Reproducibility analysis of multi-institutional paired expert annotations and radiomic features of the Ivy Glioblastoma Atlas Project (Ivy GAP) dataset

Affiliations
Meta-Analysis

Reproducibility analysis of multi-institutional paired expert annotations and radiomic features of the Ivy Glioblastoma Atlas Project (Ivy GAP) dataset

Sarthak Pati et al. Med Phys. 2020 Dec.

Abstract

Purpose: The availability of radiographic magnetic resonance imaging (MRI) scans for the Ivy Glioblastoma Atlas Project (Ivy GAP) has opened up opportunities for development of radiomic markers for prognostic/predictive applications in glioblastoma (GBM). In this work, we address two critical challenges with regard to developing robust radiomic approaches: (a) the lack of availability of reliable segmentation labels for glioblastoma tumor sub-compartments (i.e., enhancing tumor, non-enhancing tumor core, peritumoral edematous/infiltrated tissue) and (b) identifying "reproducible" radiomic features that are robust to segmentation variability across readers/sites.
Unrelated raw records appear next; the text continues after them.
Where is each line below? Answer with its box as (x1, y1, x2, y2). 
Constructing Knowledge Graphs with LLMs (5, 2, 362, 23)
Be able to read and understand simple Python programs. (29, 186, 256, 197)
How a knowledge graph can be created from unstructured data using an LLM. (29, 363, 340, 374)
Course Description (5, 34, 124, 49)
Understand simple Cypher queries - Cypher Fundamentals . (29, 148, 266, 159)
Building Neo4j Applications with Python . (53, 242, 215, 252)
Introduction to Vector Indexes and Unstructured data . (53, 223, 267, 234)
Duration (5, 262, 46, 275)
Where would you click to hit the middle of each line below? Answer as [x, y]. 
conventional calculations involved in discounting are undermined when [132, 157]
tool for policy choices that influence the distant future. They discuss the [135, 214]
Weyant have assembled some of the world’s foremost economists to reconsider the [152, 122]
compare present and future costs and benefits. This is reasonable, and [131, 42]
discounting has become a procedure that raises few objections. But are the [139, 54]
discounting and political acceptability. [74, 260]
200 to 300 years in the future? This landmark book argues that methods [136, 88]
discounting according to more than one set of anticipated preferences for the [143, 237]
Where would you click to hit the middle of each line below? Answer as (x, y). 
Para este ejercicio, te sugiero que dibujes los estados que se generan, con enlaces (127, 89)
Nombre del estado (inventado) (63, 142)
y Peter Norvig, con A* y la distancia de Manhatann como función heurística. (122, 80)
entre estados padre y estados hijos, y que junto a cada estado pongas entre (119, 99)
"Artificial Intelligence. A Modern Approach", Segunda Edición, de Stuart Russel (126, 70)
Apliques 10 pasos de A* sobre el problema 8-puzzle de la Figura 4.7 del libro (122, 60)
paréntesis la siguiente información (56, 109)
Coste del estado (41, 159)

Acquisition and validation methods: From TCIA's Ivy GAP cohort, we obtained a paired set (n = 31) of expert annotations approved by two board-certified neuroradiologists at the Hospital of the University of Pennsylvania (UPenn) and at Case Western Reserve University (CWRU). For these studies, we performed a reproducibility study that assessed the variability in (a) segmentation labels and (b) radiomic features, between these paired annotations. The radiomic variability was assessed on a comprehensive panel of 11 700 radiomic features including intensity, volumetric, morphologic, histogram-based, and textural parameters, extracted for each of the paired sets of annotations. Our results demonstrated (a) a high level of inter-rater agreement (median value of DICE ≥0.8 for all sub-compartments), and (b) ≈24% of the extracted radiomic features being highly correlated (based on Spearman's rank correlation coefficient) to annotation variations. These robust features largely belonged to morphology (describing shape characteristics), intensity (capturing intensity profile statistics), and COLLAGE (capturing heterogeneity in gradient orientations) feature families.
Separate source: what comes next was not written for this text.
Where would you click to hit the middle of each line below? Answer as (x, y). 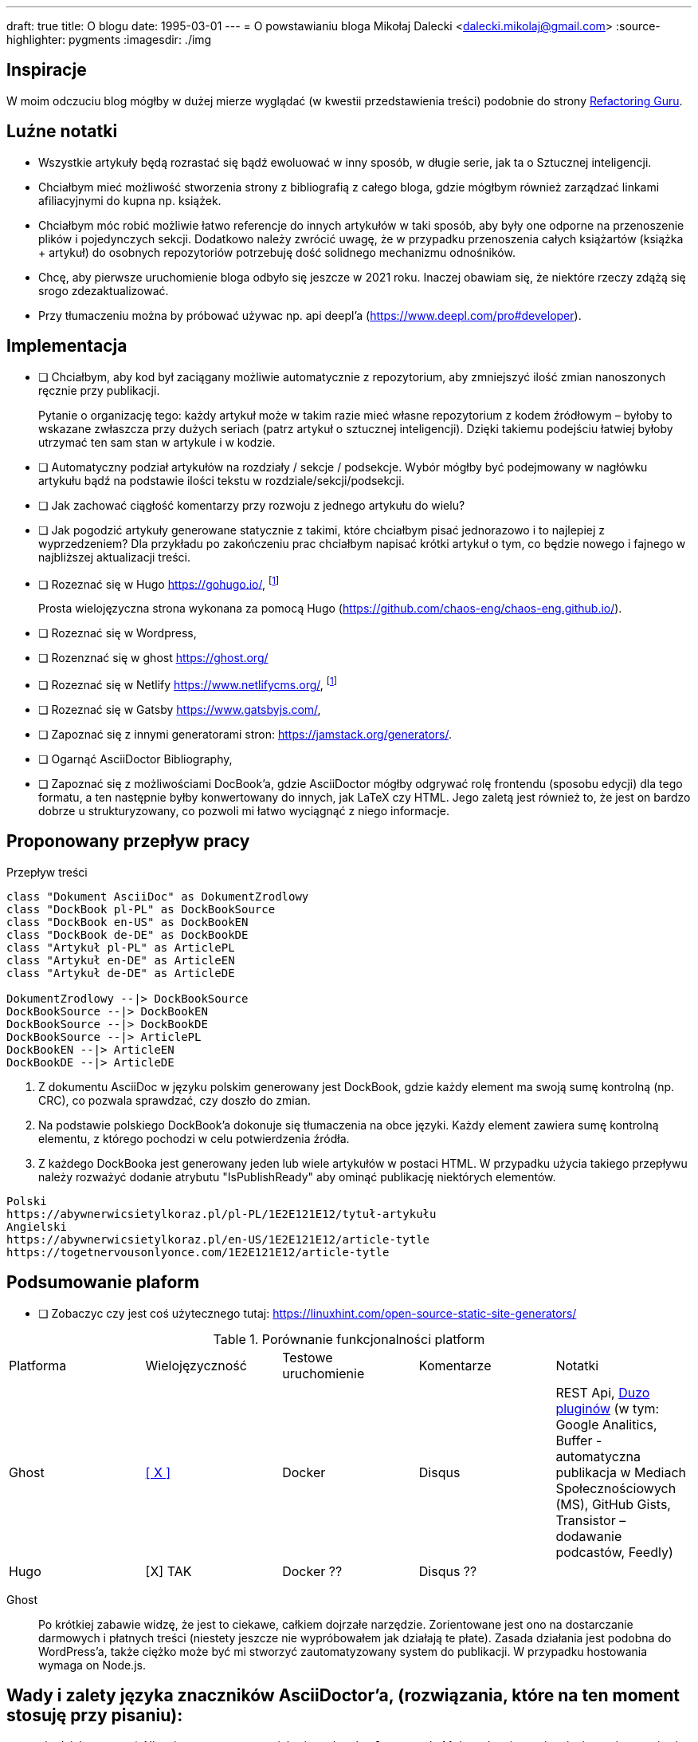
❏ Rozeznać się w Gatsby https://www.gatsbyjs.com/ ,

Data format and usage notes: We make publicly available on TCIA's Analysis Results Directory (https://doi.org/10.7937/9j41-7d44), the complete set of (a) multi-institutional expert annotations for the tumor sub-compartments, (b) 11 700 radiomic features, and (c) the associated reproducibility meta-analysis.

Potential applications: The annotations and the associated meta-data for Ivy GAP are released with the purpose of enabling researchers toward developing image-based biomarkers for prognostic/predictive applications in GBM.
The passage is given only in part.